「しかる」以外に行動を抑える方法

抑制したい行動を「しかる」ことで抑えても、教師の見ていないところで再発する。

以前「しかる」ことによる行動の抑制が弁別学習によって無に帰するというお話をしました。(「しかられる手がかり」=第1期参照) 「しかる」ことは、子どもの「行動をしたい」という気持ちを外的な罰で抑制することです。子どもの内面を変えることにはなりません。しかし、認知的不協和理論を用いると、子どもの内面を変えることで行動抑制が可能になります。

アロンソンさんとカールスミスさんの実験をご紹介しましょう。実験参加者は幼稚園児です。子どもは実験者と一緒にプレイルームで5つの玩具を使って遊びます。そのあと、その5つを好きな順に並べさせます。そこで実験者は「子どもが2番目に好きな玩具」を指さして言います。「先生は用事をすませに別の部屋に行ってきます。先生がいない間、このおもちゃと遊んではいけません」 この後、条件操作がなされます。強い罰の条件では、恐い顔を作って「遊んだらとても怒る」と言います。弱い罰の条件では、困った顔で「遊んだら怒るかも」と言います。加えて統制条件では、玩具そのものを先生が持って行ってしまいます。不在の間、子どもが当該の玩具と遊んでいなかったことはモニターで確認しておきます。
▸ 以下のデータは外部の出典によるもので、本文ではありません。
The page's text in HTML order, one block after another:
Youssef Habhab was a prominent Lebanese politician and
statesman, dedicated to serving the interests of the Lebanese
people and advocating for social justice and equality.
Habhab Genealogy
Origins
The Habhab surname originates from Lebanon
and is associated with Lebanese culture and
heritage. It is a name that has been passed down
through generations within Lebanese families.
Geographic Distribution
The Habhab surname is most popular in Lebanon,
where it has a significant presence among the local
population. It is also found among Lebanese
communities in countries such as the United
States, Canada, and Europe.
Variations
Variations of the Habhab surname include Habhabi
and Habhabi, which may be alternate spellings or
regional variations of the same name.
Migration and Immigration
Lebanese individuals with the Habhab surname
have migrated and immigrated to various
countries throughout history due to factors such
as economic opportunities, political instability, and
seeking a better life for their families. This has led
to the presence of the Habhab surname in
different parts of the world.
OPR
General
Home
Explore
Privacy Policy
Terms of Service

一定時間たって戻ってきた先生は「2番目に好きな玩具」を含む5つの玩具で、また遊ばせます。その後、子どもに再度、玩具を好きな順に並べさせたのです。すると・・・。

複数の子どもの結果をまとめると、強い罰の条件と統制条件では、当該玩具の好きな順位が変わらないか、上がっていた(1位か2位)子が多かったのに対し、弱い罰の条件では、下がっていた(3位以下になった)子が多くなったのです。つまり、弱い罰の条件では「好きだった玩具の魅力が下がる」という現象が生じたのです。

弱い罰では「このおもちゃが好き」と「このおもちゃで遊ばなかった」という不協和を十分に減らすことができなかったのです。なので、減らし切れなかった不協和を、その玩具に対する魅力度を下げることで解消したのです。「ボク、なんで、このおもちゃで遊んでないのかな・・・そっか、あまり好きじゃないからだ」

「遊んでない」という自己の行動がまずあって、それを正当化する認知「好きじゃない」が生じるというのです。行動が先になって、認知を作り出す。認知的不協和理論のエッセンスがここにあります。
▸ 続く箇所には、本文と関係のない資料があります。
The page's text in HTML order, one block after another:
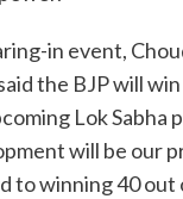
in event,
the BJP will win
Lok Sabha
will be our
to winning 40 out
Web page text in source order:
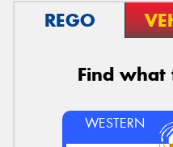
REGO
Find what
WESTERN
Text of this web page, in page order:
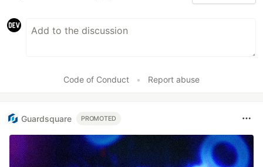
Code of Conduct • Report abuse
Guardsquare PROMOTED
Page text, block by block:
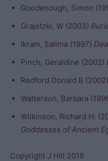
Goodenough, Simon
Grajetzki, W (2003)
Ikram, Salima (1997)
Pinch, Geraldine (2002)
Redford Donald B (2002)
Watterson, Barbara
Wilkinson, Richard H.
Goddesses of Ancient
Copyright J Hill 2016
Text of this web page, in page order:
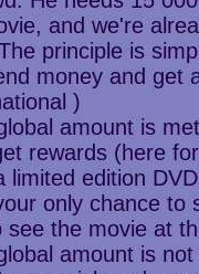
and we're
principle is
money and get
)
amount is
rewards (here
limited edition
only chance to
see the movie at
amount is
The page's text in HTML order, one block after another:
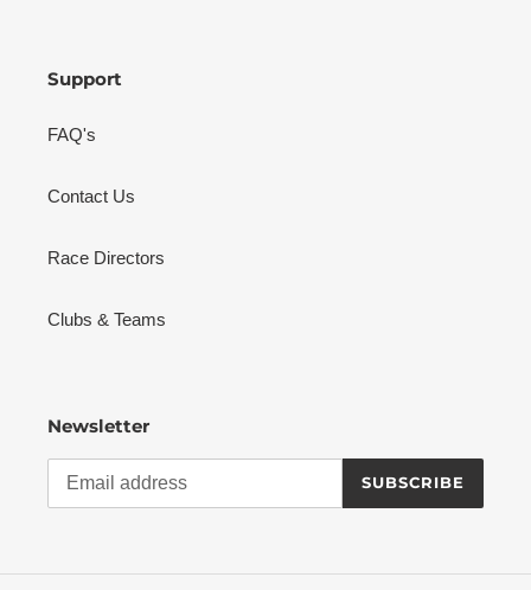
Support
FAQ's
Contact Us
Race Directors
Clubs & Teams
Newsletter
SUBSCRIBE
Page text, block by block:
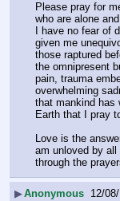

Aronson, E. and Carlsmith, J. M. Effect of the Severity of Threat on the Devaluation of Forbidden Behavior. Journal of Abnormal and Social Psychology 1963, Vol. 66, No. 6, 584-588.